By Amy Yeung, General Counsel and Chief Privacy Officer, Lotame

On this Data Privacy Day, as a community, we have much to celebrate in raising privacy awareness and harmonizing best practices. It also welcomes reflection on where we can advance the conversation and ask whether our policies are moving us in the right direction.

Despite good intentions and lively discussion, in my opinion, we’ve lost the plot on data privacy. Certainly, we’ve successfully raised consumer awareness about how data is used, particularly across the tech landscape. Particularly in the last decade, many laws now prioritize goals of consumer privacy, increasing transparency, and holding companies accountable for bad data practices. 

Nevertheless, and now with some history to our advantage, are we meeting these goals?

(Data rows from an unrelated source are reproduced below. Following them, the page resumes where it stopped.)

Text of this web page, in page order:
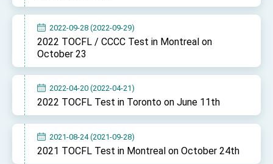
2022-09-28 (2022-09-29)
2022 TOCFL / CCCC Test in Montreal on
October 23
2022-04-20 (2022-04-21)
2022 TOCFL Test in Toronto on June 11th
2021-08-24 (2021-09-28)
2021 TOCFL Test in Montreal on October 24th
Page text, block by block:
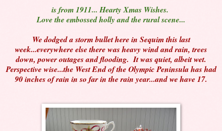
is from 1911... Hearty Xmas Wishes.
Love the embossed holly and the rural scene...
We dodged a storm bullet here in Sequim this last
week...everywhere else there was heavy wind and rain, trees
down, power outages and flooding. It was quiet, albeit wet.
Perspective wise...the West End of the Olympic Peninsula has had
90 inches of rain in so far in the rain year...and we have 17.
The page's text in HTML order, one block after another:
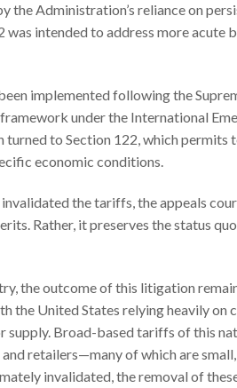
the Administration’s reliance on
was intended to address more acute
implemented following the
under the International
turned to Section 122, which
economic conditions.
the tariffs, the appeals
Rather, it preserves the status
the outcome of this litigation
the United States relying heavily on
supply. Broad-based tariffs of this
retailers—many of which are
invalidated, the removal of
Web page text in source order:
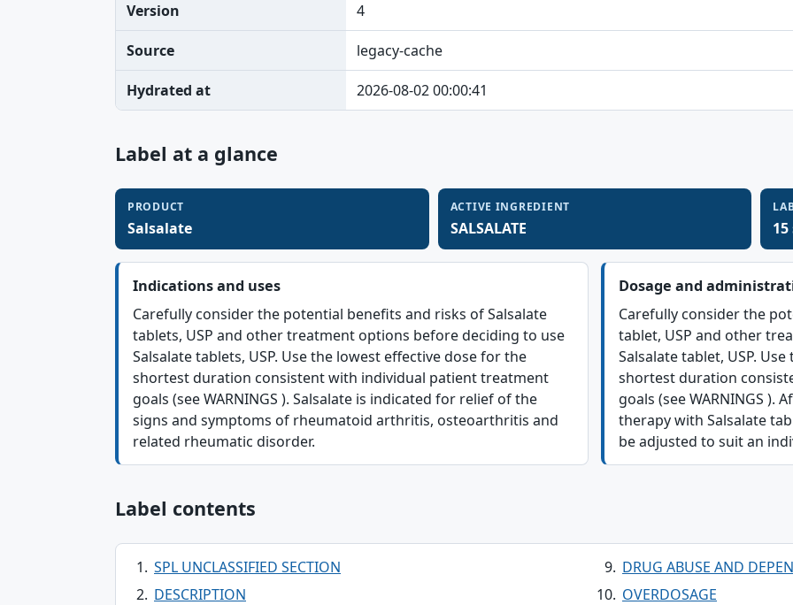
Version 4
Source legacy-cache
Hydrated at 2026-08-02 00:00:41
Label at a glance
PRODUCT
Salsalate
ACTIVE INGREDIENT
SALSALATE
Indications and uses
Carefully consider the potential benefits and risks of Salsalate
tablets, USP and other treatment options before deciding to use
Salsalate tablets, USP. Use the lowest effective dose for the
shortest duration consistent with individual patient treatment
goals (see WARNINGS ). Salsalate is indicated for relief of the
signs and symptoms of rheumatoid arthritis, osteoarthritis and
related rheumatic disorder.
Dosage and
Carefully consider the
tablet, USP and other
Salsalate tablet, USP.
shortest duration
goals (see WARNINGS
therapy with Salsalate
be adjusted to suit an
Label contents
SPL UNCLASSIFIED SECTION
DESCRIPTION
DRUG ABUSE AND
OVERDOSAGE
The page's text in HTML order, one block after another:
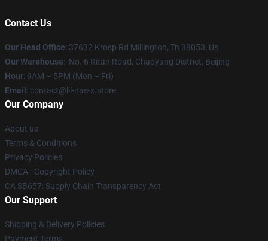
Contact Us
Our Head Office: 37632 Krosp Rd Millington, Tn 38053, Us
Our Warehouse: No. 6 Ritan Road, Chaoyang District, Beijing
Hour: 9AM – 5PM (Mon – Fri)
Email : contact@lil-nas-x.store
Our Company
About us
Terms & Conditions
Privacy Policies
DMCA - Copyright Policy
CA SB657: Supply Chain Transparency Act
Our Support
Shipping & Delivery Policies
Payment Terms
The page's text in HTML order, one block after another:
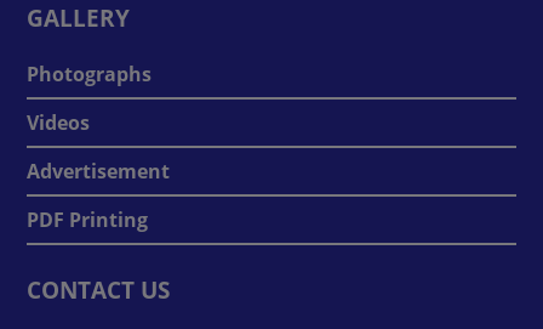
GALLERY
Photographs
Videos
Advertisement
PDF Printing
CONTACT US
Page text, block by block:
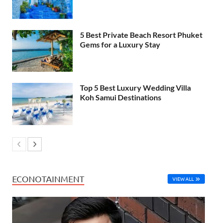
5 Best Private Beach Resort Phuket
Gems for a Luxury Stay
Top 5 Best Luxury Wedding Villa
Koh Samui Destinations
ECONOTAINMENT VIEW ALL
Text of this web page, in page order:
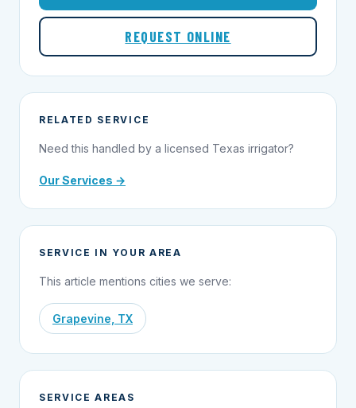
REQUEST ONLINE
RELATED SERVICE
Need this handled by a licensed Texas irrigator?
Our Services →
SERVICE IN YOUR AREA
This article mentions cities we serve:
Grapevine, TX
SERVICE AREAS
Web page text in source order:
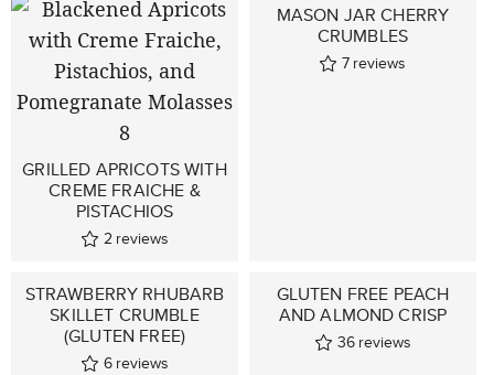
GRILLED APRICOTS WITH
CREME FRAICHE &
PISTACHIOS
2 reviews
MASON JAR CHERRY
CRUMBLES
7 reviews
STRAWBERRY RHUBARB
SKILLET CRUMBLE
(GLUTEN FREE)
6 reviews
GLUTEN FREE PEACH
AND ALMOND CRISP
36 reviews
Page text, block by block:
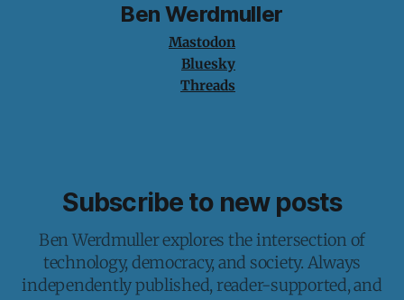
Ben Werdmuller
Mastodon
Bluesky
Threads
Subscribe to new posts
Ben Werdmuller explores the intersection of
technology, democracy, and society. Always
independently published, reader-supported, and
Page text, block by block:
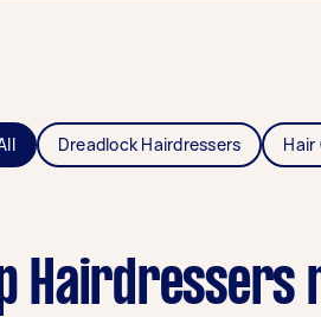
Dreadlock Hairdressers Hair
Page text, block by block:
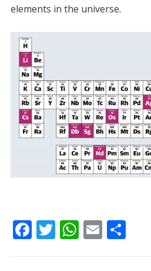
elements in the universe.
F T W E S
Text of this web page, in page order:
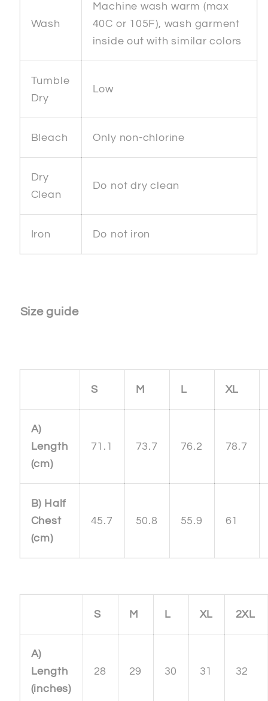
Wash
Machine wash warm (max
40C or 105F), wash garment
inside out with similar colors
Tumble
Dry
Low
Bleach Only non-chlorine
Dry
Clean
Do not dry clean
Iron Do not iron
Size guide
S M L XL
A)
Length
(cm)
71.1 73.7 76.2 78.7
B) Half
Chest
(cm)
45.7 50.8 55.9 61
S M L XL 2XL
A)
Length
(inches)
28 29 30 31 32
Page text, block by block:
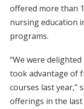
offered more than
nursing education
programs.
“We were
took advantage of
courses last year,”
offerings in the
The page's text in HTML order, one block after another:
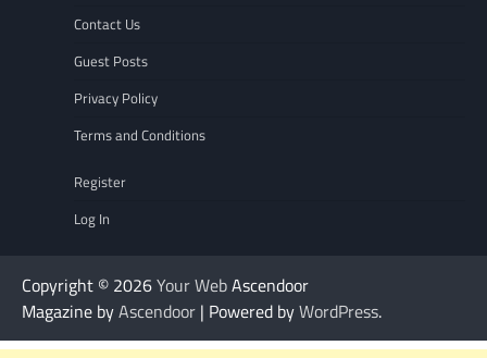
Contact Us
Guest Posts
Privacy Policy
Terms and Conditions
Register
Log In
Copyright © 2026Your WebAscendoor
Magazine byAscendoor | Powered byWordPress.
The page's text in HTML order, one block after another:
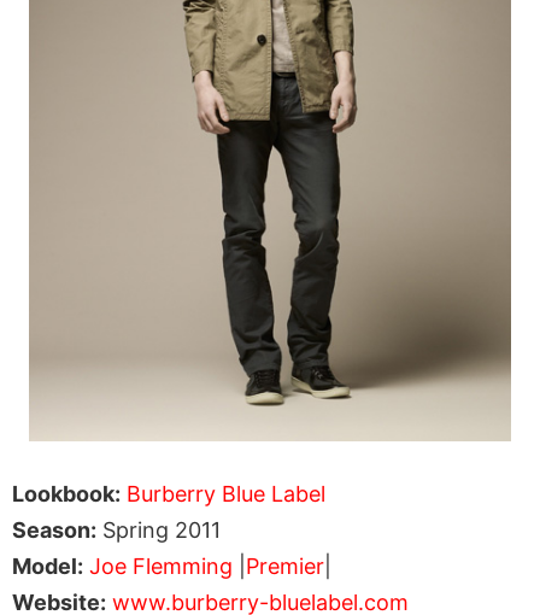
Lookbook: Burberry Blue Label
Season: Spring 2011
Model: Joe Flemming Premier
Website: www.burberry-bluelabel.com
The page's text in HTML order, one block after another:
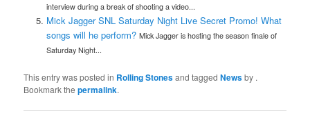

The objectives of GDPR include protecting natural persons to the processing of personal data and to formulate rules relating to the free movement (neither restricted nor prohibited). The California legislature declared its adoption of CCPA as a way to give consumers “an effective way to control their personal information,” following the voters’ amendment to include the right of privacy as an inalienable right under the California Constitution. These responsibilities, appropriate as they may be, have placed greater attention on disclosures, particularly when creating the expectation and disclosures of end-to-end supply chain obligations requirements. Subsequent enforcement, too, has emphasized the proximate injury to consumers as one of inaccurate disclosures, and not fully crediting work that erects systems that still protect personal data through other means, such as architecture segregation as a means of security, technology strategies that facilitate goals, and more importantly, not ingesting certain data in the first place that could otherwise be easily taken in. This, too, emphasizes for our industry the outcome—disclosures—rather than the input.  Simply put, this undervalues the innovative steps companies take to minimize and protect data association with a given individual. As privacy professionals and participants in the data ecosystem, is this the true outcome we seek to create?

As individuals with deep knowledge of the tools that avail us, I believe we have enough data to reevaluate the philosophy of the Fair Information Principles (FIPs), and where certain principles may need prioritization in order to rebalance the framework for the intended goals. By returning to the fundamentals of data privacy and incorporating an awareness of today’s technology advances, adjusting the weighted priorities of the principles can then better create “an effective way to control (consumer) information.”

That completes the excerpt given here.